The evolution of digital media is entering a new phase defined by immediacy, interactivity, and scale. Traditional delivery mechanisms, originally designed for file transfer and buffered streaming, are increasingly constrained by a structural trilemma between latency, reliability, and operational cost. As audiences and industries move toward real-time experiences, this trade-off has become a limiting factor not only for performance but also for the economic sustainability of large-scale media delivery.

Media over QUIC (MoQ) represents a foundational architectural shift. By treating media as objects and distributing them through a Publish/Subscribe model, MoQ establishes a pathway to combine low-latency responsiveness with scalable distribution. As the standard continues to mature, production deployments require additional operational capabilities, including more deterministic routing, bandwidth efficiency mechanisms, and resilience under real-world network conditions.

Caton Enhanced MoQ builds upon the core MoQ architecture to address these requirements, enabling object-based real-time delivery to function as an operational system rather than a conceptual model. Beyond technical performance, the broader significance of this shift lies in how it changes the role of networks: from passive conduits of traffic to intelligent distribution layers that can actively shape experience, efficiency, and service outcomes.
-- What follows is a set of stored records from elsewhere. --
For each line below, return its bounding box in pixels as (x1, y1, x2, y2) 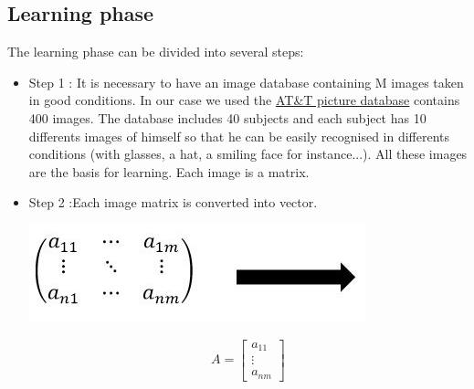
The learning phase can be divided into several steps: (7, 42, 304, 61)
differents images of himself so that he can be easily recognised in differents (28, 126, 450, 145)
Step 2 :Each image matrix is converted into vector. (28, 193, 318, 212)
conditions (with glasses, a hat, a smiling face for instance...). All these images (28, 144, 468, 163)
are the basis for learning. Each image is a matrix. (28, 162, 310, 181)
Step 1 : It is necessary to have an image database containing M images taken (28, 72, 464, 91)
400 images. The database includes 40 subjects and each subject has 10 (28, 108, 427, 127)
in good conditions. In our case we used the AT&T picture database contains (28, 90, 460, 110)
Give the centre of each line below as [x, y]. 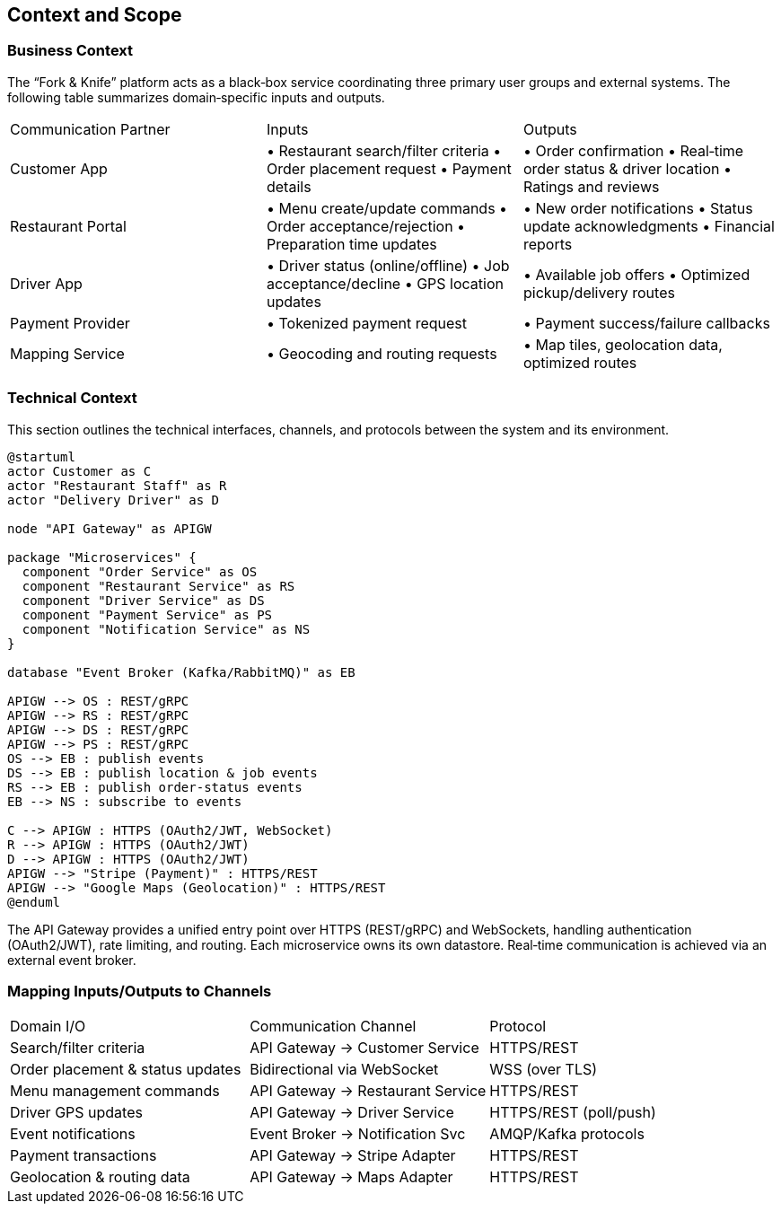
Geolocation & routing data [100, 1177]
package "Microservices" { [102, 557]
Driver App [46, 283]
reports [548, 244]
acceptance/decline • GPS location [385, 283]
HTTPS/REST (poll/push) [573, 1113]
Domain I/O [48, 1027]
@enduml [34, 902]
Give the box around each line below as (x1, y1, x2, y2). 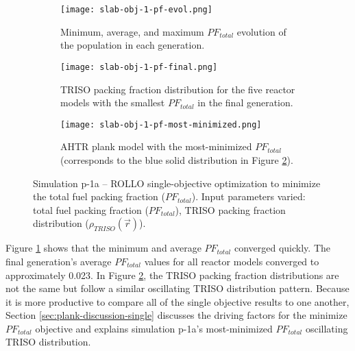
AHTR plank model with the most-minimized (60, 139, 252, 154)
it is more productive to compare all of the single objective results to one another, (5, 294, 350, 308)
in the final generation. (197, 95, 293, 110)
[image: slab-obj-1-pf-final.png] (60, 62, 218, 72)
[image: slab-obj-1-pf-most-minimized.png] (60, 119, 262, 130)
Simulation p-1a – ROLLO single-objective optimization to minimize (33, 175, 321, 190)
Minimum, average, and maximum (60, 24, 204, 38)
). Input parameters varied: (191, 189, 306, 204)
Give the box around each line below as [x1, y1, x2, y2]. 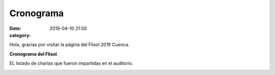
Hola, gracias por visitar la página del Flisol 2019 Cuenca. [9, 42, 130, 48]
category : [9, 32, 31, 38]
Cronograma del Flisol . [9, 51, 59, 57]
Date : [9, 25, 21, 31]
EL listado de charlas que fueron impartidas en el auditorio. [9, 60, 133, 66]
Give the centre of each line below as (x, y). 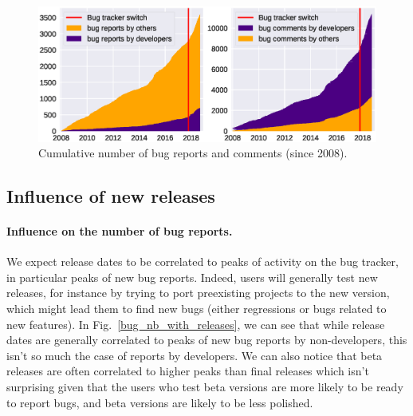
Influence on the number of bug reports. (120, 231)
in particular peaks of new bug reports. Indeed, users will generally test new (192, 277)
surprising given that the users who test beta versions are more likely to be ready (205, 387)
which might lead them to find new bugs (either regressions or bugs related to (197, 309)
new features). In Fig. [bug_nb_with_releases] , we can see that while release (196, 324)
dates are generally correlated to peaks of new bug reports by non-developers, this (207, 340)
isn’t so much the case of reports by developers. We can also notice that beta (195, 355)
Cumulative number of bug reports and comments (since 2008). (193, 153)
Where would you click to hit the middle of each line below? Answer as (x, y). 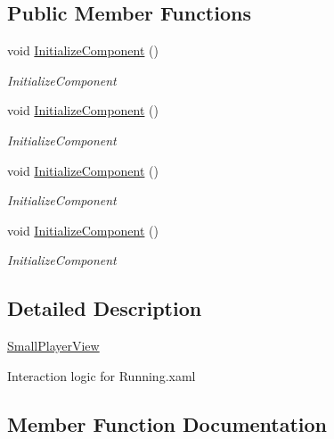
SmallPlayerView (53, 346)
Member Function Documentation (167, 423)
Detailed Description (105, 308)
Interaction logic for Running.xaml (102, 375)
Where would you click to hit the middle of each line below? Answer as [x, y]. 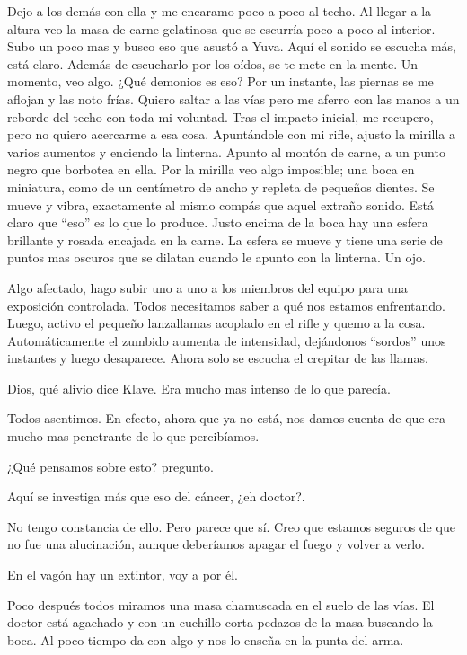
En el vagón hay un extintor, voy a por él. [123, 575]
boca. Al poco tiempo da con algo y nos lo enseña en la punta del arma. [206, 639]
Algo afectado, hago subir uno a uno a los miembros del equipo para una [207, 287]
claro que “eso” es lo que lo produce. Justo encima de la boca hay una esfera [218, 222]
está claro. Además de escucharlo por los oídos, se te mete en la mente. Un [213, 63]
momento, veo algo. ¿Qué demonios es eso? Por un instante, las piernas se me [220, 81]
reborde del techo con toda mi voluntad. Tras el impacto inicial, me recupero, [220, 116]
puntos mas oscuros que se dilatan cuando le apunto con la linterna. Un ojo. [216, 257]
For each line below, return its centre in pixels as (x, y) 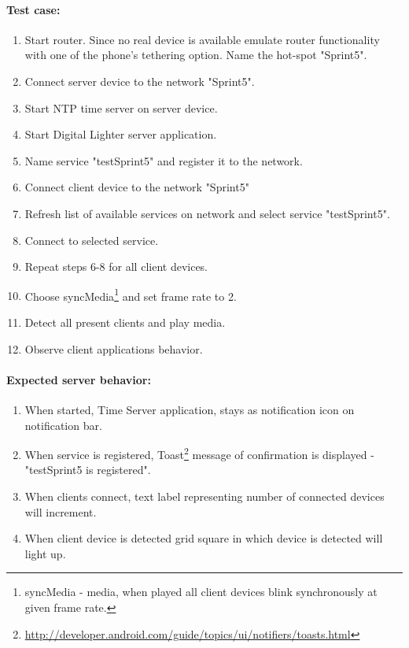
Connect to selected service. (92, 240)
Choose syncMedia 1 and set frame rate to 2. (131, 294)
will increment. (61, 511)
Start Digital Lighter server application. (121, 134)
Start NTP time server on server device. (121, 107)
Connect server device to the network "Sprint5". (140, 81)
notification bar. (63, 425)
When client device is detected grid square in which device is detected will (204, 538)
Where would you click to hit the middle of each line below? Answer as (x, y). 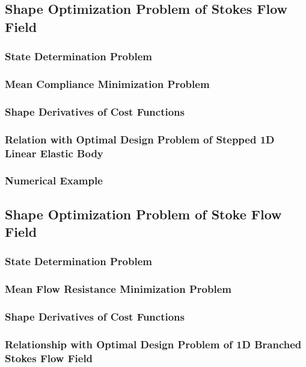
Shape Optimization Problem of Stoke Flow (143, 214)
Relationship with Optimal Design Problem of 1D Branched (153, 344)
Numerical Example (54, 180)
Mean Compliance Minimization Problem (107, 83)
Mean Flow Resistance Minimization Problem (118, 289)
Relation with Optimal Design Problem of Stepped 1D (140, 139)
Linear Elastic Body (54, 153)
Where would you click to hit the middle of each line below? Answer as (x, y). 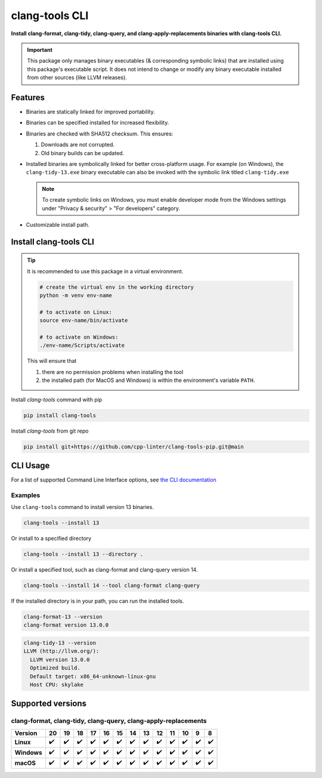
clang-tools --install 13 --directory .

As open standards gain momentum and real-time applications expand across broadcasting, cloud production, interactive media, and immersive experiences, object-based delivery architectures are likely to become a central component of next-generation media infrastructure. Organisations that adopt these principles early will be better positioned to support emerging services, improve cost efficiency, and maintain flexibility as the ecosystem continues to evolve.

Ultimately, the transition to real-time media delivery is not a single protocol upgrade; it is a structural transformation in how information moves across networks. MoQ establishes the foundation. Enhanced implementations make it deployable. And the organisations that invest in these capabilities will define the next era of media distribution.